Department of Radiation Oncology, Seoul Saint Mary's Hospital, College of Medicine, The Catholic University of Korea, Seoul, Republic of Korea.
Department of Radiation Oncology, Incheon Saint Mary's Hospital, College of Medicine, The Catholic University of Korea, Seoul, Republic of Korea.
PLoS One. 2021 Dec 20;16(12):e0261550. doi: 10.1371/journal.pone.0261550. eCollection 2021.
Positron-emission tomography (PET)-CT has recently been used for diagnostic imaging and radiotherapy for myeloid sarcoma, but there is little research on predicting the response of radiotherapy. The aim of this study was to analyze the association between PET-CT variables and the response to radiotherapy in patients with myeloid sarcoma.
This study was conducted in myeloid sarcoma patients who received radiotherapy and PET-CT before and after radiotherapy. The response to radiotherapy was evaluated based on the European Organization for Research and Treatment of Cancer PET response criteria, and binary regression analysis was performed to assess the factors predicting reductions in the maximum standardized uptake value (SUVmax).

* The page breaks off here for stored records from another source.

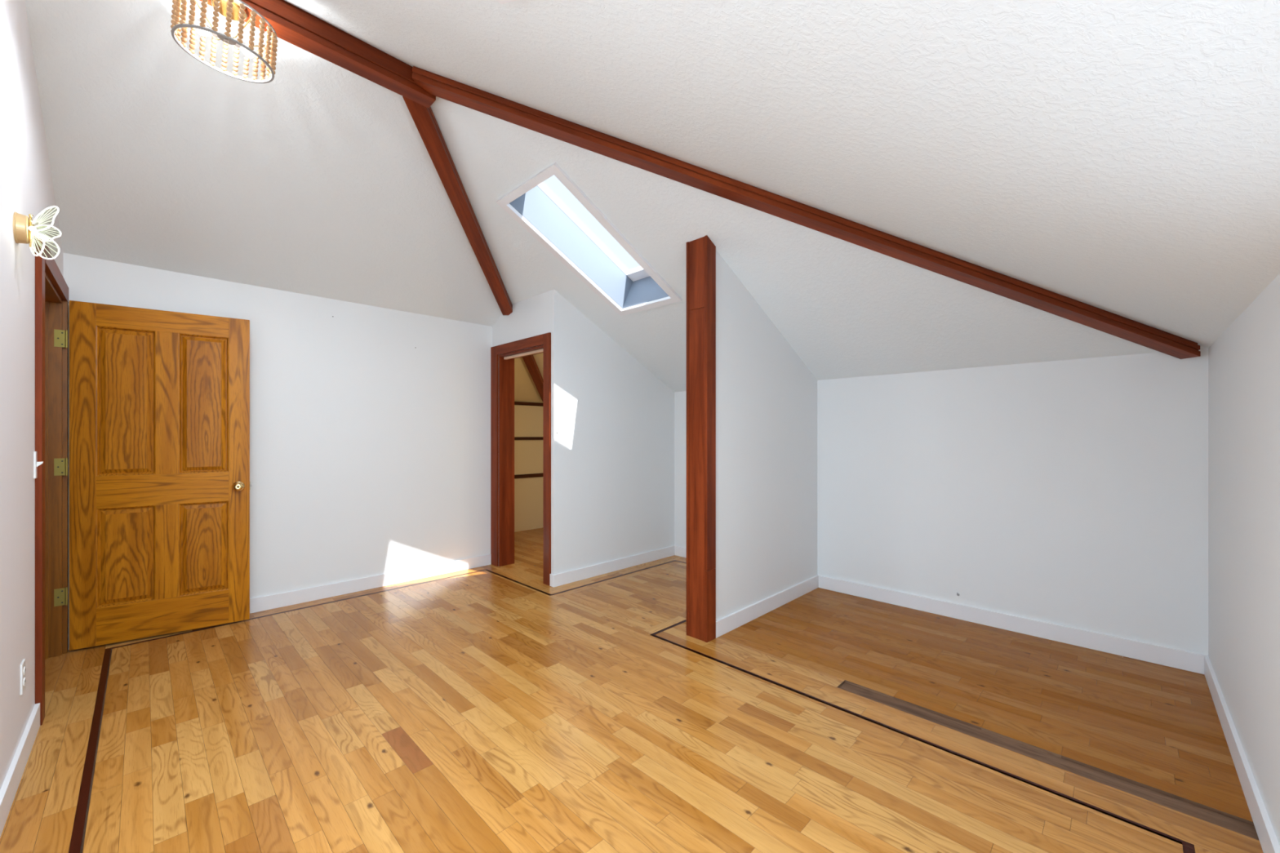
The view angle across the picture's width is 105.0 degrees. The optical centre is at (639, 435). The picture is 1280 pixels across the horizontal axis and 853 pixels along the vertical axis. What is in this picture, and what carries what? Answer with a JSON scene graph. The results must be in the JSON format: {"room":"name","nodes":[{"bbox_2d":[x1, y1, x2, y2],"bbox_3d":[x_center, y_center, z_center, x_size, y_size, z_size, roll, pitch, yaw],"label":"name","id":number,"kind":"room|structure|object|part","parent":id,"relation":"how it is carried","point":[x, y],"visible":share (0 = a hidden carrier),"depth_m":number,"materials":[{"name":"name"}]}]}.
{"room":"bedroom","nodes":[
{"label":"bedroom","id":0,"kind":"room"},
{"bbox_2d":[0,0,63,789],"bbox_3d":[-1.709,-0.333,1.150,4.922,3.237,0.107,0,0,45],"label":"wall","id":1,"kind":"structure","parent":0,"point":[26,184],"depth_m":1.82,"materials":[{"name":"white paint"}]},
{"bbox_2d":[0,702,39,837],"bbox_3d":[-1.312,1.210,0.844,3.645,0.101,0.015,0,0,45],"label":"baseboard","id":2,"kind":"structure","parent":1,"relation":"attached to","point":[8,790],"depth_m":1.77,"materials":[{"name":"white paint"}]},
{"bbox_2d":[20,658,26,695],"bbox_3d":[-2.379,0.930,1.895,0.072,0.116,0.009,0,0,45],"label":"wall outlet","id":3,"kind":"object","parent":1,"relation":"attached to","point":[23,669],"visible":1,"depth_m":1.88,"materials":[{"name":"white plastic"}]},
{"bbox_2d":[13,205,61,259],"bbox_3d":[-2.269,-0.762,1.856,0.169,0.192,0.109,0,0,45],"label":"wall light","id":4,"kind":"object","parent":1,"relation":"attached to","point":[24,230],"visible":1,"depth_m":1.82,"materials":[{"name":"gold metal"}]},
{"bbox_2d":[33,451,43,478],"bbox_3d":[-2.607,0.126,2.130,0.072,0.116,0.023,0,0,45],"label":"light switch","id":5,"kind":"object","parent":1,"relation":"attached to","point":[36,464],"visible":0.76,"depth_m":2.10,"materials":[{"name":"white plastic"}]},
{"bbox_3d":[-2.613,0.126,2.124,0.072,0.116,0.006,0,0,45],"label":"plate","id":6,"kind":"part","parent":5,"relation":"part of","materials":[{"name":"white plastic"}]},
{"bbox_2d":[35,235,68,725],"bbox_3d":[-3.026,0.196,2.467,1.068,2.128,0.128,0,0,45],"label":"door frame","id":7,"kind":"structure","parent":1,"relation":"attached to","point":[51,312],"depth_m":2.77,"materials":[{"name":"brown wood"}]},
{"bbox_3d":[-2.641,0.196,2.161,0.091,2.128,0.020,0,0,45],"label":"casing","id":8,"kind":"part","parent":7,"relation":"part of","materials":[{"name":"brown wood"}]},
{"bbox_3d":[-3.020,-0.823,2.537,0.978,0.090,0.021,0,0,45],"label":"head casing","id":9,"kind":"part","parent":7,"relation":"part of","materials":[{"name":"brown wood"}]},
{"bbox_3d":[-3.341,0.241,2.853,0.047,2.039,0.020,0,0,45],"label":"casing","id":10,"kind":"part","parent":7,"relation":"part of","materials":[{"name":"brown wood"}]},
{"bbox_2d":[53,300,252,650],"bbox_3d":[-3.003,0.231,3.087,0.883,2.033,0.160,0,0,-36],"label":"door","id":11,"kind":"structure","parent":7,"relation":"attached to","point":[159,400],"depth_m":3.06,"materials":[{"name":"brown wood"}]},
{"bbox_3d":[-3.131,-0.205,2.996,0.254,0.896,0.026,0,0,-36],"label":"panel","id":12,"kind":"part","parent":11,"relation":"part of","materials":[{"name":"brown wood"}]},
{"bbox_3d":[-3.131,0.729,2.996,0.254,0.591,0.026,0,0,-36],"label":"panel","id":13,"kind":"part","parent":11,"relation":"part of","materials":[{"name":"brown wood"}]},
{"bbox_3d":[-2.991,-0.719,3.103,0.604,0.132,0.035,0,0,-36],"label":"rail","id":14,"kind":"part","parent":11,"relation":"part of","materials":[{"name":"brown wood"}]},
{"bbox_3d":[-2.991,0.338,3.103,0.604,0.192,0.035,0,0,-36],"label":"rail","id":15,"kind":"part","parent":11,"relation":"part of","materials":[{"name":"brown wood"}]},
{"bbox_3d":[-2.991,1.136,3.103,0.604,0.223,0.035,0,0,-36],"label":"rail","id":16,"kind":"part","parent":11,"relation":"part of","materials":[{"name":"brown wood"}]},
{"bbox_3d":[-2.844,-0.205,3.206,0.246,0.896,0.026,0,0,-36],"label":"panel","id":17,"kind":"part","parent":11,"relation":"part of","materials":[{"name":"brown wood"}]},
{"bbox_3d":[-2.844,0.729,3.206,0.246,0.591,0.026,0,0,-36],"label":"panel","id":18,"kind":"part","parent":11,"relation":"part of","materials":[{"name":"brown wood"}]},
{"bbox_3d":[-2.676,0.341,3.271,0.068,0.068,0.066,0,0,-36],"label":"knob","id":19,"kind":"part","parent":11,"relation":"part of","materials":[{"name":"gold metal"}]},
{"bbox_2d":[63,253,492,649],"bbox_3d":[-2.449,0.101,3.892,0.113,2.369,3.003,0,0,45],"label":"wall","id":20,"kind":"structure","parent":0,"point":[370,449],"depth_m":3.90,"materials":[{"name":"white paint"}]},
{"bbox_2d":[249,554,491,613],"bbox_3d":[-2.406,1.210,3.844,0.015,0.101,2.693,0,0,45],"label":"baseboard","id":21,"kind":"structure","parent":20,"relation":"attached to","point":[304,595],"depth_m":3.98,"materials":[{"name":"white paint"}]},
{"bbox_2d":[514,352,542,402],"bbox_3d":[-0.978,-0.800,5.534,2.168,0.702,1.397,0,0,45],"label":"ceiling","id":22,"kind":"structure","parent":0,"point":[525,389],"depth_m":6.03,"materials":[{"name":"beige paint"}]},
{"bbox_2d":[522,355,542,401],"bbox_3d":[-1.241,-0.796,5.683,0.103,0.693,1.729,0,0,0],"label":"beam","id":23,"kind":"structure","parent":22,"relation":"attached to","point":[530,362],"depth_m":5.75,"materials":[{"name":"brown wood"}]},
{"bbox_2d":[492,288,568,574],"bbox_3d":[-1.005,0.024,5.506,2.395,2.522,1.601,0,0,45],"label":"wall","id":24,"kind":"structure","parent":0,"point":[547,312],"depth_m":4.21,"materials":[{"name":"white paint"}]},
{"bbox_2d":[490,332,551,586],"bbox_3d":[-1.047,0.197,4.524,0.989,2.126,0.178,0,0,45],"label":"door frame","id":25,"kind":"structure","parent":24,"relation":"attached to","point":[502,366],"depth_m":4.74,"materials":[{"name":"brown wood"}]},
{"bbox_3d":[-1.413,0.197,4.772,0.121,2.126,0.016,0,0,45],"label":"casing","id":26,"kind":"part","parent":25,"relation":"part of","materials":[{"name":"brown wood"}]},
{"bbox_3d":[-1.094,-0.822,4.457,0.775,0.088,0.017,0,0,45],"label":"head casing","id":27,"kind":"part","parent":25,"relation":"part of","materials":[{"name":"brown wood"}]},
{"bbox_3d":[-0.785,0.197,4.152,0.093,2.126,0.016,0,0,45],"label":"casing","id":28,"kind":"part","parent":25,"relation":"part of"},
{"bbox_2d":[514,473,542,478],"bbox_3d":[-1.690,0.537,6.341,0.020,0.048,1.225,0,0,45],"label":"cleat","id":29,"kind":"object","parent":24,"relation":"attached to","point":[531,475],"visible":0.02,"depth_m":6.54,"materials":[{"name":"brown wood"}]},
{"bbox_2d":[514,401,542,406],"bbox_3d":[-1.690,-0.422,6.341,0.020,0.043,1.225,0,0,45],"label":"cleat","id":30,"kind":"object","parent":24,"relation":"attached to","point":[522,403],"visible":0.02,"depth_m":6.54,"materials":[{"name":"brown wood"}]},
{"bbox_2d":[514,436,542,439],"bbox_3d":[-1.690,0.039,6.341,0.020,0.040,1.225,0,0,45],"label":"cleat","id":31,"kind":"object","parent":24,"relation":"attached to","point":[515,437],"visible":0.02,"depth_m":6.54,"materials":[{"name":"brown wood"}]},
{"bbox_2d":[568,301,674,571],"bbox_3d":[-0.144,0.059,4.754,0.113,2.452,1.460,0,0,45],"label":"wall","id":32,"kind":"structure","parent":0,"point":[621,415],"depth_m":4.56,"materials":[{"name":"white paint"}]},
{"bbox_2d":[550,545,675,586],"bbox_3d":[-0.190,1.210,4.646,0.056,0.101,1.553,0,0,45],"label":"baseboard","id":33,"kind":"structure","parent":32,"relation":"attached to","point":[561,579],"depth_m":4.51,"materials":[{"name":"white paint"}]},
{"bbox_2d":[0,527,1263,852],"bbox_3d":[-1.035,1.266,2.761,6.111,0.012,5.496,0,0,45],"label":"floor","id":34,"kind":"structure","parent":0,"point":[489,708],"depth_m":2.07,"materials":[{"name":"brown wood"}]},
{"bbox_2d":[686,235,715,642],"bbox_3d":[0.381,0.020,3.074,0.164,2.480,0.092,0,0,45],"label":"wooden post","id":35,"kind":"object","parent":34,"relation":"on","point":[700,252],"visible":1,"depth_m":3.03,"materials":[{"name":"brown wood"}]},
{"bbox_2d":[25,0,1279,391],"bbox_3d":[-0.638,-1.182,3.156,6.217,1.569,4.554,0,0,45],"label":"ceiling","id":36,"kind":"structure","parent":0,"point":[1121,157],"depth_m":2.10,"materials":[{"name":"white paint"}]},
{"bbox_2d":[199,0,435,107],"bbox_3d":[-1.630,-1.861,2.153,0.094,0.127,1.431,0,0,45],"label":"ridge beam","id":37,"kind":"structure","parent":36,"relation":"attached to","point":[292,24],"depth_m":2.31,"materials":[{"name":"brown wood"}]},
{"bbox_2d":[170,0,278,83],"bbox_3d":[-1.715,-1.699,2.038,0.347,0.289,0.335,0,0,30],"label":"ceiling light","id":38,"kind":"object","parent":37,"relation":"hanging from","point":[233,10],"visible":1,"depth_m":2.02,"materials":[{"name":"beige wood"}]},
{"bbox_2d":[195,23,218,37],"bbox_3d":[-1.779,-1.665,2.022,0.062,0.042,0.079,0,0,45],"label":"bulb","id":39,"kind":"object","parent":38,"relation":"attached to","point":[205,33],"depth_m":2.01,"materials":[{"name":"white glass"}]},
{"bbox_2d":[222,19,235,35],"bbox_3d":[-1.669,-1.647,1.990,0.083,0.042,0.042,0,0,45],"label":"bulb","id":40,"kind":"object","parent":38,"relation":"attached to","point":[233,28],"depth_m":1.97,"materials":[{"name":"white glass"}]},
{"bbox_2d":[234,44,254,57],"bbox_3d":[-1.698,-1.658,2.102,0.060,0.042,0.080,0,0,45],"label":"bulb","id":41,"kind":"object","parent":38,"relation":"attached to","point":[248,54],"depth_m":2.10,"materials":[{"name":"white glass"}]},
{"bbox_2d":[402,96,512,315],"bbox_3d":[-1.229,-1.518,3.622,0.103,0.778,1.972,0,0,0],"label":"beam","id":42,"kind":"structure","parent":36,"relation":"attached to","point":[423,117],"depth_m":3.27,"materials":[{"name":"brown wood"}]},
{"bbox_2d":[496,0,517,4],"bbox_3d":[-0.275,-0.999,0.635,1.200,0.715,0.895,0,0,45],"label":"window","id":43,"kind":"structure","parent":36,"relation":"attached to","point":[501,2],"depth_m":1.35,"materials":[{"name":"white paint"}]},
{"bbox_2d":[496,162,682,315],"bbox_3d":[-0.291,-1.432,3.513,0.662,0.863,1.254,0,0,45],"label":"window","id":44,"kind":"structure","parent":36,"relation":"attached to","point":[531,204],"depth_m":3.64,"materials":[{"name":"white paint"}]},
{"bbox_3d":[-0.229,-1.580,3.577,0.542,0.566,1.076,0,0,45],"label":"sash","id":45,"kind":"part","parent":44,"relation":"part of","materials":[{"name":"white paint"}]},
{"bbox_2d":[412,66,1200,359],"bbox_3d":[0.866,-1.161,2.576,4.072,1.503,0.094,0,0,0],"label":"beam","id":46,"kind":"structure","parent":36,"relation":"attached to","point":[436,85],"depth_m":2.54,"materials":[{"name":"brown wood"}]},
{"bbox_2d":[715,249,818,638],"bbox_3d":[0.949,0.047,3.638,0.149,2.477,1.510,0,0,45],"label":"wall","id":47,"kind":"structure","parent":0,"point":[766,395],"depth_m":3.43,"materials":[{"name":"white paint"}]},
{"bbox_2d":[674,348,1208,655],"bbox_3d":[0.909,0.406,4.730,6.233,1.758,0.113,0,0,45],"label":"wall","id":48,"kind":"structure","parent":0,"point":[1073,493],"depth_m":3.11,"materials":[{"name":"white paint"}]},
{"bbox_2d":[675,545,686,557],"bbox_3d":[0.874,1.210,4.675,1.417,0.101,0.015,0,0,45],"label":"baseboard","id":49,"kind":"structure","parent":48,"relation":"attached to","point":[679,551],"depth_m":5.11,"materials":[{"name":"white paint"}]},
{"bbox_2d":[818,575,1204,674],"bbox_3d":[2.232,1.210,3.333,2.104,0.101,0.015,0,0,45],"label":"baseboard","id":50,"kind":"structure","parent":48,"relation":"attached to","point":[1152,653],"depth_m":3.09,"materials":[{"name":"white paint"}]},
{"bbox_2d":[1208,273,1279,844],"bbox_3d":[1.533,0.406,1.027,0.113,1.757,4.528,0,0,45],"label":"wall","id":51,"kind":"structure","parent":0,"point":[1244,361],"depth_m":1.75,"materials":[{"name":"white paint"}]},
{"bbox_2d":[1204,654,1279,852],"bbox_3d":[2.206,1.210,1.799,0.015,0.101,2.233,0,0,45],"label":"baseboard","id":52,"kind":"structure","parent":51,"relation":"attached to","point":[1269,843],"depth_m":1.75,"materials":[{"name":"white paint"}]}
]}

Twenty-seven sites in 12 patients were included in the study. Complete metabolic responses were seen in 24 patients after radiotherapy, a partial metabolic response in one, and progressive metabolic disease in two patients. The prescribed dose of more than 3000 cGy10 was significantly greater in the treatment control group (P = 0.024). In binary logistic regression analysis predicting reductions in the SUVmax of more than 70% after radiotherapy, the pretreatment SUVmax (≥ 7.5) and further chemotherapy after radiotherapy showed significant differences in univariate and multivariate analyses.
Good metabolic responses (complete or partial) to radiotherapy were achieved in 92.6% of the myeloid sarcoma patients. Radiation doses < 3000 cGy10 and increased SUVmax were related to treatment failure and high SUVmax before radiotherapy was a factor influencing SUVmax reduction. Further large-scale studies are needed.
正电子发射断层扫描(PET)-CT 最近已被用于髓样肉瘤的诊断成像和放射治疗,但对于预测放射治疗反应的研究甚少。本研究旨在分析 PET-CT 变量与髓样肉瘤患者放射治疗反应之间的关系。
本研究纳入了接受放射治疗和放射治疗前后 PET-CT 的髓样肉瘤患者。根据欧洲癌症研究与治疗组织的 PET 反应标准评估放射治疗的反应,并用二项逻辑回归分析评估预测最大标准化摄取值(SUVmax)降低的因素。
研究共纳入了 12 例患者的 27 个部位。24 例患者在放射治疗后达到完全代谢缓解,1 例患者部分代谢缓解,2 例患者代谢疾病进展。治疗对照组的处方剂量大于 3000 cGy10 的显著更高(P = 0.024)。在预测 SUVmax 降低超过 70%的二元逻辑回归分析中,治疗前 SUVmax(≥7.5)和进一步的放射治疗后化疗在单因素和多因素分析中均显示出显著差异。
92.6%的髓样肉瘤患者对放射治疗有良好的代谢反应(完全或部分)。剂量 < 3000 cGy10 和 SUVmax 增加与治疗失败相关,而治疗前 SUVmax 较高是 SUVmax 降低的影响因素。需要进一步开展大规模研究。